The parents of the children in the study are all upper middle-class; doctors, lawyers, well-to-do people. These aren’t kids whose parents are struggling to make ends meet, and whose educated suffers as a result; from an economic standpoint these kids shouldn’t have any barriers to access that would explain the dramatic differences in achievement between white and black students. So, like any scientist would, Dr. Ogbu went looking for other explanations.
I don’t know much about sociology methods, so I’m not going to comment on the way in which these findings were derived. I’d imagine, as a researcher in another field, that the lack of rigorous observation of a control group (white Shaker Heights students) is a major limitation. The conclusions will be fraught with personal biases, and will lack objectivity for that reason. However, nobody else has approached this community to ask these questions, and the vociferous denial of Dr. Ogbu’s conclusions seems a bit hollow:
The National Urban League condemned him and his work in a press release that scoffed, “The League holds that it is useless to waste time and energy with those who blame the victims of racism.”
“Education is a very high value in the African-American community and in the African community. The fundamental problem is Dr. Ogbu is unfamiliar with the fact that there are thousands of African-American students who succeed. It doesn’t matter whether the students are in Shaker Heights or an inner city. The achievement depends on what expectations the teacher has of the students.” Hilliard, who is black, believes Shaker Heights teachers must not expect enough from their black students.
“We know what the major problems in this school system are: racism, lack of funding, and unqualified teachers.” Although Shaker Heights is in fact an integrated, well-funded, and well-staffed school district, Ross is nonetheless convinced that it suffers from other problems that contribute to the achievement disparities between the races.
Far be it from me to suggest that the identified problems of teacher expectations, differential funding, and systemic racism don’t play a role.
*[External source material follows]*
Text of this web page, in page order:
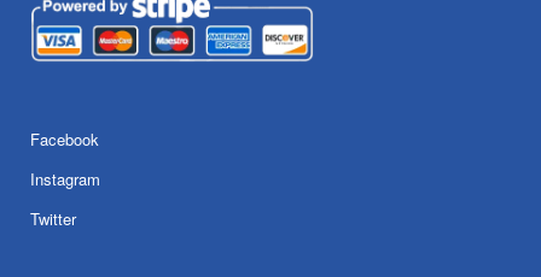
Facebook
Instagram
Twitter

Indeed, I personally believe that they represent the majority of the problem; however, when those things were controlled for in a natural experiment, they did not explain the differential outcome. As a scientist, I have to go where the evidence points. In Shaker Heights, at least, there is little evidence to support the conclusion that funding, teacher qualifications, or parental income level explains the difference.
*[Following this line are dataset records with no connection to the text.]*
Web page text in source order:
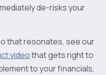
de-risks your
that resonates, see our
videothat gets right to
to your financials,
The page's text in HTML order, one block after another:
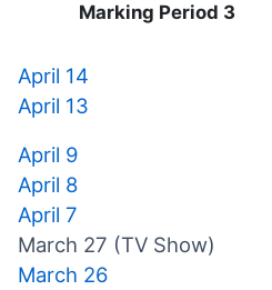
Marking Period 3
April 14
April 13
April 9
April 8
April 7
March 27 (TV Show)
March 26
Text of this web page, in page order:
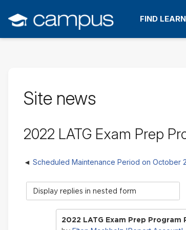
main
content
FIND
Site news
2022 LATG Exam Prep
Scheduled Maintenance Period on October
Display
mode
2022 LATG Exam Prep

The danger in stories like this, however, is when the conclusions are extrapolated beyond the strength of the evidence. As I noted above, without a control group and with only one person interpreting the findings, the evidence found here is not very strong. It would be a mistake, for example, to suggest that it is the attitude of the students and parents that explains the differences we see at a national level. There’s nothing in these findings to suggest that attitude is a bigger predictor of success than the other factors that multiple other studies have found. However, the responses from those on the right tend to be “see? Even the eggheads say that black people are the authors of their own destruction!” Which is not at all what the paper says – it says that there may be some other forces at play that are larger than simple economics can address:
People who voluntarily immigrate to the United States always do better than the involuntary immigrants, he believes. “I call Chicanos and Native Americans and blacks ‘involuntary minorities,’” he says. “They joined American society against their will. They were enslaved or conquered.” Ogbu sees this distinction as critical for long-term success in and out of school.
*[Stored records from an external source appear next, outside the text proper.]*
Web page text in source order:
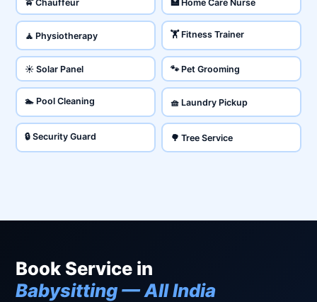
🚖 Chauffeur 🏥 Home Care Nurse
🧘 Physiotherapy 🏋️ Fitness Trainer
☀️ Solar Panel 🐾 Pet Grooming
🏊 Pool Cleaning 🧺 Laundry Pickup
🔒 Security Guard 🌳 Tree Service
Book Service in
Babysitting — All India
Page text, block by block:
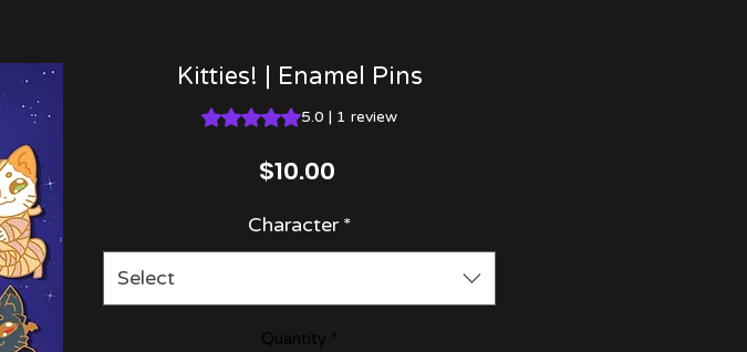
Kitties! | Enamel Pins
Rating is 5.0 out of five stars based on 1 review
5.0 | 1 review
$10.00Price
Character *
Select
Quantity

“Blacks say Standard English is being imposed on them,” he says. “That’s not what the Chinese say, or the Ibo from Nigeria. You come from the outside and you know you have to learn Standard English, or you won’t do well in school. And you don’t say whites are imposing on you. The Indians and blacks say, ‘Whites took away our language and forced us to learn their language. They caused the problem.’”
This seems to me to be an entirely reasonable conclusion, and a worthwhile avenue of study.
He concluded that there was a culture among black students to reject behaviors perceived to be “white,” which included making good grades, speaking Standard English, being overly involved in class, and enrolling in honors or advanced-placement courses. The students told Ogbu that engaging in these behaviors suggested one was renouncing his or her black identity. Ogbu concluded that the African-American peer culture, by and large, put pressure on students not to do well in school, as if it were an affront to blackness.
As someone who’s experienced this first-hand, I have no problem understanding how this might play a role.
Ogbu did, in fact, note that teachers treated black and white students differently in the 110 classes he observed. However, he doesn’t believe it was racism that accounted for the differences. “Yes, there was a problem of low teacher expectations of black students,” he explains. “But you have to ask why. Week after week the kids don’t turn in their homework. What do you expect teachers to do?”
And again, a reasonable finding and potential avenue for investigation.
There is a scintilla of truth to the accusation that liberals will refuse to accept any data that conflicts with their (our) narrative of victimhood when it comes to race. I say scintilla, because it (in true conservative fashion) rewrites the past and can’t see past its own nose. The reason why there is that narrative is because it has replaced the flawed doctrine of “personal responsibility” which is simply code for victim blaming. However, reality is absolutely more complicated than entirely victimhood or personal choice; nobody disputes that. Those of us on the left merely point out that one contributes more than the other.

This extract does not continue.